Provided information.

++++++

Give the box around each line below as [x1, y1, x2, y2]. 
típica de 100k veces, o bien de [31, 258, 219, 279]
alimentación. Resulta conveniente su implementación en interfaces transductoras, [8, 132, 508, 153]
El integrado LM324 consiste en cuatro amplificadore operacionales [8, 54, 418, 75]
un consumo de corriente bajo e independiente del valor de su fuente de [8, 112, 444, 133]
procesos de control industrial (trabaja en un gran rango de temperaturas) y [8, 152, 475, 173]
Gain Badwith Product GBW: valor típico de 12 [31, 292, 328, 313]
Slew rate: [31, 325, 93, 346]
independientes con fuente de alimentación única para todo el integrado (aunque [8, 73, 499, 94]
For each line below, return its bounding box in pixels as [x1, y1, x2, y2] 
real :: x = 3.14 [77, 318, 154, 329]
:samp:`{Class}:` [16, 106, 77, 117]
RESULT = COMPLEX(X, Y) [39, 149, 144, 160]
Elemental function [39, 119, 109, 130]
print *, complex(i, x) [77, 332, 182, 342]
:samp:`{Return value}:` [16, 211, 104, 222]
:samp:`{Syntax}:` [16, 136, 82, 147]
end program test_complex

++++++

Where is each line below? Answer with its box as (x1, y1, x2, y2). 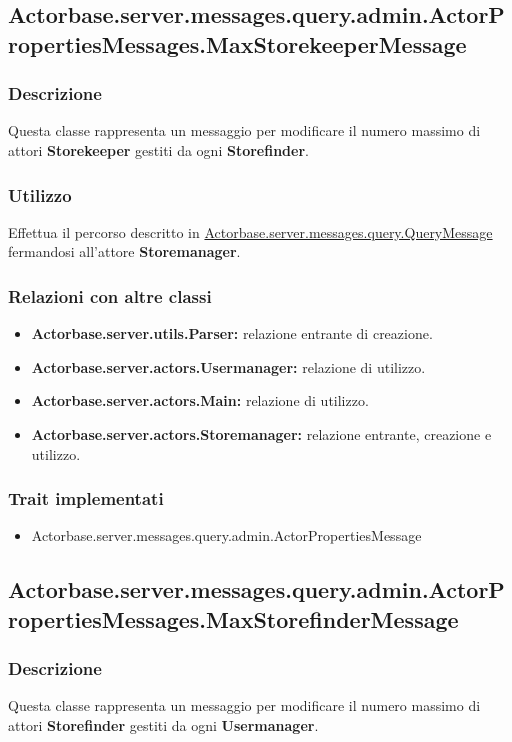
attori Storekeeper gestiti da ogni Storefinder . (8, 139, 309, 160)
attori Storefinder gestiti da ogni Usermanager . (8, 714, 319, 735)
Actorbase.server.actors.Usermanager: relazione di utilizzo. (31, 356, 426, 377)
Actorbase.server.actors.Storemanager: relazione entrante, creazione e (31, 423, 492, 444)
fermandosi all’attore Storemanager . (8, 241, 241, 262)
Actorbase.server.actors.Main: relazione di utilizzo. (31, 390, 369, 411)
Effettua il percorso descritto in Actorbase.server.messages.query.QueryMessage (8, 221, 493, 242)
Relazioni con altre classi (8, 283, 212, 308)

++++++

Exercise directions. Restate word for word the lines of the data above, starting at the line containing "independientes con fuente" and ending at the line containing "end program test_complex", both included, and nothing more.

Reply to the exercise.
independientes con fuente de alimentación única para todo el integrado (aunque [8, 73, 499, 94]
For each line below, return its bounding box in pixels as [x1, y1, x2, y2] 
real :: x = 3.14 [77, 318, 154, 329]
:samp:`{Class}:` [16, 106, 77, 117]
RESULT = COMPLEX(X, Y) [39, 149, 144, 160]
Elemental function [39, 119, 109, 130]
print *, complex(i, x) [77, 332, 182, 342]
:samp:`{Return value}:` [16, 211, 104, 222]
:samp:`{Syntax}:` [16, 136, 82, 147]
end program test_complex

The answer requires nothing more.